Samples - contains subdirectories for each of the isolates, which contain the trimmed & filtered paired read files produced by fastp for that isolate.
Reports - contains the files neissflow_FASTQ_QC_report.tsv, neissflow_failed_qc.tsv, and neissflow_passed_qc.tsv.
-
neissflow_FASTQ_QC_report.tsv - aggregated report containing the sequence reports generated by fastp for all of the samples.
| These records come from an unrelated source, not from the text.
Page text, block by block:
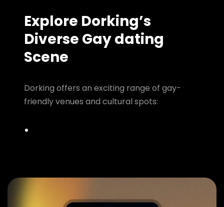
Explore Dorking’s
Diverse Gay dating
Scene
Dorking offers an exciting range of gay-
friendly venues and cultural spots:
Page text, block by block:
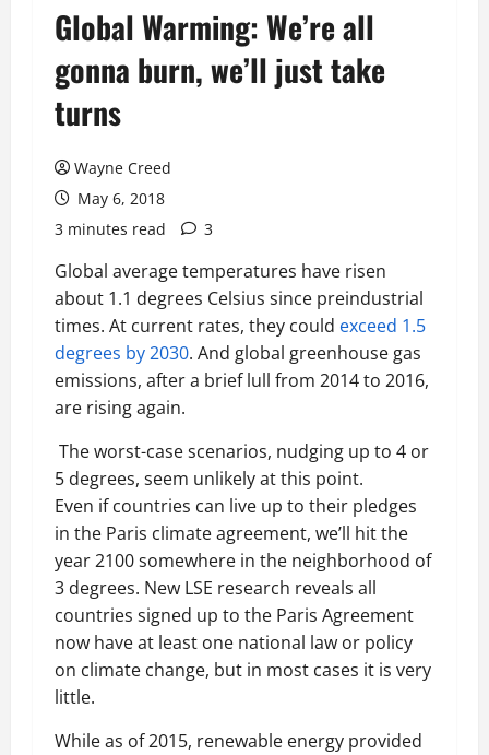
Global Warming: We’re all
gonna burn, we’ll just take
turns
Wayne Creed
May 6, 2018
3 minutes read
3
Global average temperatures have risen
about 1.1 degrees Celsius since preindustrial
times. At current rates, they could exceed 1.5
degrees by 2030. And global greenhouse gas
emissions, after a brief lull from 2014 to 2016,
are rising again.
The worst-case scenarios, nudging up to 4 or
5 degrees, seem unlikely at this point.
Even if countries can live up to their pledges
in the Paris climate agreement, we’ll hit the
year 2100 somewhere in the neighborhood of
3 degrees. New LSE research reveals all
countries signed up to the Paris Agreement
now have at least one national law or policy
on climate change, but in most cases it is very
little.
While as of 2015, renewable energy provided
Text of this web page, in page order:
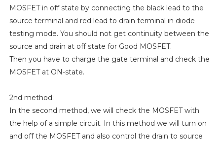
MOSFET in off state by connecting the black lead to the
source terminal and red lead to drain terminal in diode
testing mode. You should not get continuity between the
source and drain at off state for Good MOSFET.
Then you have to charge the gate terminal and check the
MOSFET at ON-state.
2nd method:
In the second method, we will check the MOSFET with
the help of a simple circuit. In this method we will turn on
and off the MOSFET and also control the drain to source
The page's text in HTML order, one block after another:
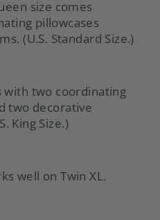
size comes
pillowcases
(U.S. Standard Size.)
with two coordinating
two decorative
King Size.)
well on Twin XL.
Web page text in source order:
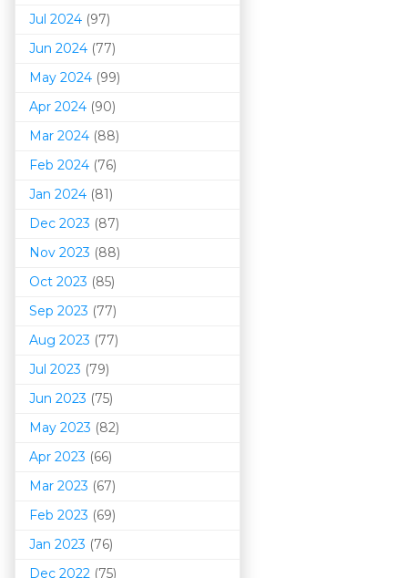
Jul 2024 (97)
Jun 2024 (77)
May 2024 (99)
Apr 2024 (90)
Mar 2024 (88)
Feb 2024 (76)
Jan 2024 (81)
Dec 2023 (87)
Nov 2023 (88)
Oct 2023 (85)
Sep 2023 (77)
Aug 2023 (77)
Jul 2023 (79)
Jun 2023 (75)
May 2023 (82)
Apr 2023 (66)
Mar 2023 (67)
Feb 2023 (69)
Jan 2023 (76)
Dec 2022 (75)
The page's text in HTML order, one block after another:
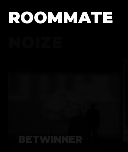
ROOMMATE
BETWINNER
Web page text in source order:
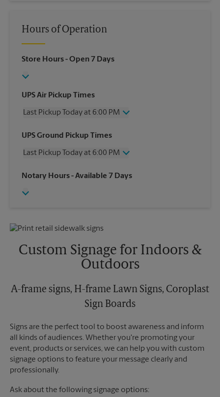
Hours of Operation
Store Hours- Open 7 Days
UPS Air Pickup Times
Last Pickup Today at 6:00 PM
Wednesday
6:00 PM
Friday
6:00 PM
Sunday
No Pickup
UPS Ground Pickup Times
Last Pickup Today at 6:00 PM
Wednesday
6:00 PM
Friday
Monday
6:00 PM
Notary Hours- Available 7 Days
Custom Signage for Indoors &
Outdoors
A-frame signs, H-frame Lawn Signs, Coroplast
Sign Boards
Signs are the perfect tool to boost awareness and inform
all kinds of audiences. Whether you're promoting your
event, products or services, we can help you with custom
signage options to feature your message clearly and
professionally.
Ask about the following signage options:
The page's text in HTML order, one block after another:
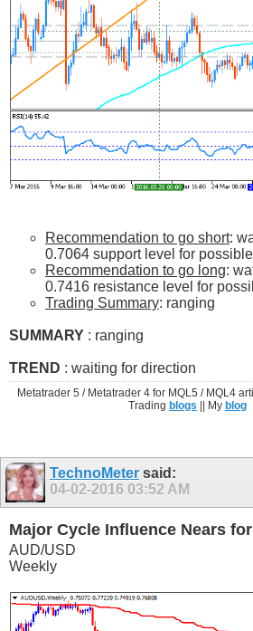
Recommendation to go short:
0.7064 support level for
Recommendation to go long:
0.7416 resistance level for
Trading Summary: ranging
SUMMARY : ranging
TREND : waiting for direction
Metatrader 5 / Metatrader 4 for MQL5 / MQL4
Trading blogs || My blog
TechnoMeter said:
04-02-2016 03:52 AM
Major Cycle Influence Nears
AUD/USD
Weekly
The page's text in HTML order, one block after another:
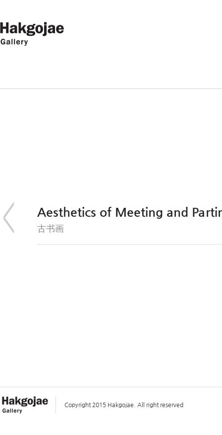
Aesthetics of Meeting and
古书画
Copyright 2015 Hakgojae. All right reserved
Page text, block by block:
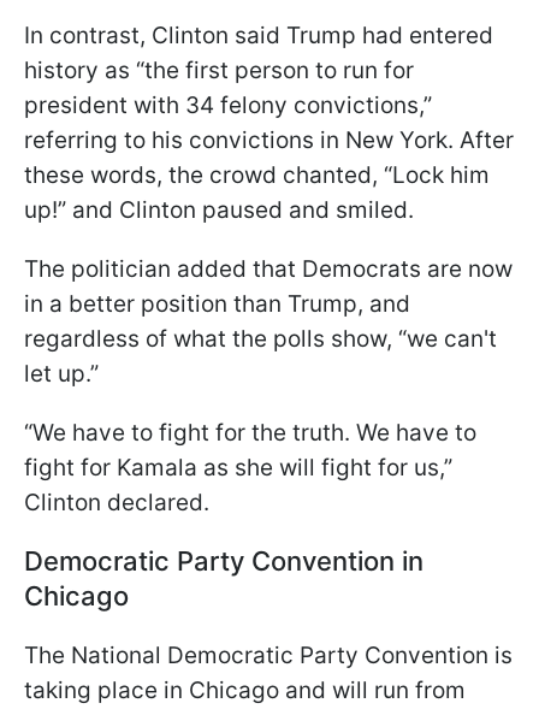
In contrast, Clinton said Trump had entered
history as “the first person to run for
president with 34 felony convictions,”
referring to his convictions in New York. After
these words, the crowd chanted, “Lock him
up!” and Clinton paused and smiled.
The politician added that Democrats are now
in a better position than Trump, and
regardless of what the polls show, “we can't
let up.”
“We have to fight for the truth. We have to
fight for Kamala as she will fight for us,”
Clinton declared.
Democratic Party Convention in
Chicago
The National Democratic Party Convention is
taking place in Chicago and will run from
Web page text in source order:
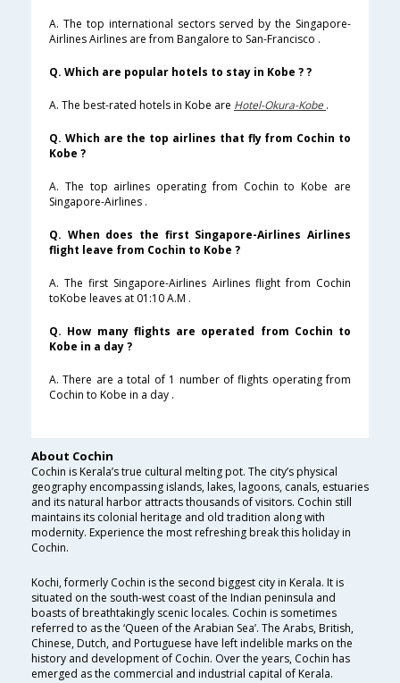
A. The top international sectors served by the Singapore-
Airlines Airlines are from Bangalore to San-Francisco .
Q. Which are popular hotels to stay in Kobe ? ?
A. The best-rated hotels in Kobe are Hotel-Okura-Kobe .
Q. Which are the top airlines that fly from Cochin to
Kobe ?
A. The top airlines operating from Cochin to Kobe are
Singapore-Airlines .
Q. When does the first Singapore-Airlines Airlines
flight leave from Cochin to Kobe ?
A. The first Singapore-Airlines Airlines flight from Cochin
toKobe leaves at 01:10 A.M .
Q. How many flights are operated from Cochin to
Kobe in a day ?
A. There are a total of 1 number of flights operating from
Cochin to Kobe in a day .
About Cochin
Cochin is Kerala’s true cultural melting pot. The city’s physical
geography encompassing islands, lakes, lagoons, canals, estuaries
and its natural harbor attracts thousands of visitors. Cochin still
maintains its colonial heritage and old tradition along with
modernity. Experience the most refreshing break this holiday in
Cochin.
Kochi, formerly Cochin is the second biggest city in Kerala. It is
situated on the south-west coast of the Indian peninsula and
boasts of breathtakingly scenic locales. Cochin is sometimes
referred to as the ‘Queen of the Arabian Sea’. The Arabs, British,
Chinese, Dutch, and Portuguese have left indelible marks on the
history and development of Cochin. Over the years, Cochin has
emerged as the commercial and industrial capital of Kerala.

This report is used for the first QC check to remove low quality isolates from analysis.
-
neissflow_failed_qc1.tsv - aggregated report containing the sequence reports generated by fastp for the low-quality samples that failed the first QC check
-
neissflow_passed_qc1.tsv - aggregated report containing the sequence reports generated by fastp for the samples that passed the first QC check and moved on for further analysis
The columns for the following metrics should be found in neissflow_FASTQ_QC_report.tsv, neissflow_failed_qc.tsv, and neissflow_passed_qc.tsv (this information can also be found in the fastp repository):
| Metric | Description |
|---|---|
| Isolate | Isolate ID |
| before_filtering_total_reads | Total number of reads in the isolate FASTQ file before quality filtering and trimming |
| before_filtering_total_bases | Total number of bases in the isolate FASTQ file before quality filtering and trimming |
| before_filtering_q20_bases | Total number of bases with a Phred score of >= Q20 before quality filtering and trimming |
| before_filtering_q30_bases | Total number of bases with a Phred score of >= Q30 before quality filtering and trimming |
| before_filtering_read1_mean_length | Mean length of reads for the R1 file for the isolate paired-end read files before quality filtering and trimming |
| before_filtering_read2_mean_length | Mean length of reads for the R2 file for the isolate paired-end read files before quality filtering and trimming |
| before_filtering_gc_content | Fraction of bases that are guanine or cytosine before quality filtering and trimming |
| after_filtering_total_reads | Total number of reads in the isolate FASTQ file after quality filtering and trimming |
| after_filtering_total_bases | Total number of bases in the isolate FASTQ file after quality filtering and trimming |
| after_filtering_q20_bases | Total number of bases with a phred score of >= Q20 after quality filtering and trimming |
| after_filtering_q30_bases | Total number of bases with a phred score of >= Q30 after quality filtering and trimming |
| after_filtering_read1_mean_length | Mean length of reads for the R1 file for the isolate paired-end read files after quality filtering and trimming |
| after_filtering_read2_mean_length | Mean length of reads for the R2 file for the isolate paired-end read files after quality filtering and trimming |
| after_filtering_gc_content | Fraction of bases that are guanine or cytosine after quality filtering and trimming |
| passed_filter_reads | Total number of reads in the isolate FASTQ file that passed the quality filter |
| low_quality_reads | Total number of reads in the isolate FASTQ file that did NOT pass the quality filter |
| too_many_N_reads | Total number of reads that contain too many “N” bases (bases that were not able to basecalled by the sequencer) |
| too_short_reads | Total number of reads that were filtered out due to having length <= 100 bases |
| too_long_reads | Total number of reads that were filtered out due to being too long (limit not currently set) |
In this directory, there are subdirectories for each reference used (default is FA19 and AMR), which contain directories for for each of the isolates in the collection.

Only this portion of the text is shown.